== RECORDS FOR THE TASK ==

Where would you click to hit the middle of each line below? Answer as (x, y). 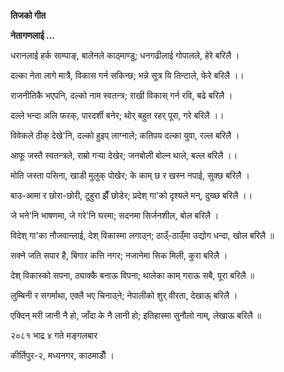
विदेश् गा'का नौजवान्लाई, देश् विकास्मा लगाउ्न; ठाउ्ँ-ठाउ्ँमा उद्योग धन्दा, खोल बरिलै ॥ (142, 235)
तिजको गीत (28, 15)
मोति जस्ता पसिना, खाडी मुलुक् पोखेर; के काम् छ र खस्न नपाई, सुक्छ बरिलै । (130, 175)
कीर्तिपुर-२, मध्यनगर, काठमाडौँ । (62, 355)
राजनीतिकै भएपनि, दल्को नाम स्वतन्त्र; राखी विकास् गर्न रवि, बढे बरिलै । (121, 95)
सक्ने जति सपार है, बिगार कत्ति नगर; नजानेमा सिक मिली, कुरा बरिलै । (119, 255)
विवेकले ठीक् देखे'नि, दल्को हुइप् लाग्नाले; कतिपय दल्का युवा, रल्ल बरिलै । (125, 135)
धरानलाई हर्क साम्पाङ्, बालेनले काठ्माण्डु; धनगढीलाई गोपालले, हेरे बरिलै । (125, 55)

===
== RECORDS FOR THE TASK ==

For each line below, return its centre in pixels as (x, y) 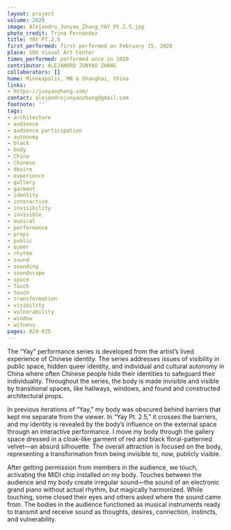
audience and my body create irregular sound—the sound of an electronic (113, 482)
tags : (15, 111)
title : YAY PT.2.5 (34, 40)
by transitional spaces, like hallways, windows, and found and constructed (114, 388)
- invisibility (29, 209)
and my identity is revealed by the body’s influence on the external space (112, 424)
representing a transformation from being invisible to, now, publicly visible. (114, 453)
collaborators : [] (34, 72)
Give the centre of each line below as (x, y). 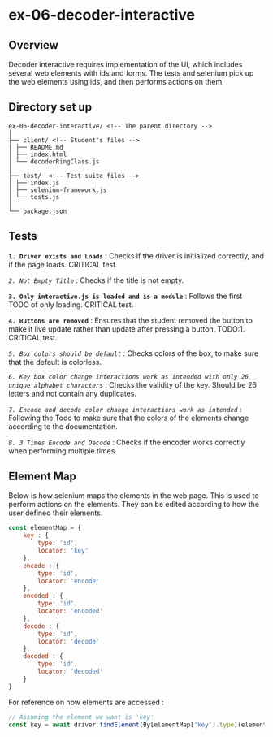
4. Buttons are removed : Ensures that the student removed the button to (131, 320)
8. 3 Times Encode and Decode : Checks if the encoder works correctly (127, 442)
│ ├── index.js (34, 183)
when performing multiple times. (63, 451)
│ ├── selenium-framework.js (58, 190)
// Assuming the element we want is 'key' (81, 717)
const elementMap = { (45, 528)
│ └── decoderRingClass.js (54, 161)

===

> TASK STATEMENT
Could you restate, word for word, the lines above from the one with "विदेश् गा'का नौजवान्लाई, देश्" to the one with "सक्ने जति सपार", both included?

> WRITTEN ANSWER
विदेश् गा'का नौजवान्लाई, देश् विकास्मा लगाउ्न; ठाउ्ँ-ठाउ्ँमा उद्योग धन्दा, खोल बरिलै ॥ (142, 235)
तिजको गीत (28, 15)
मोति जस्ता पसिना, खाडी मुलुक् पोखेर; के काम् छ र खस्न नपाई, सुक्छ बरिलै । (130, 175)
कीर्तिपुर-२, मध्यनगर, काठमाडौँ । (62, 355)
राजनीतिकै भएपनि, दल्को नाम स्वतन्त्र; राखी विकास् गर्न रवि, बढे बरिलै । (121, 95)
सक्ने जति सपार है, बिगार कत्ति नगर; नजानेमा सिक मिली, कुरा बरिलै । (119, 255)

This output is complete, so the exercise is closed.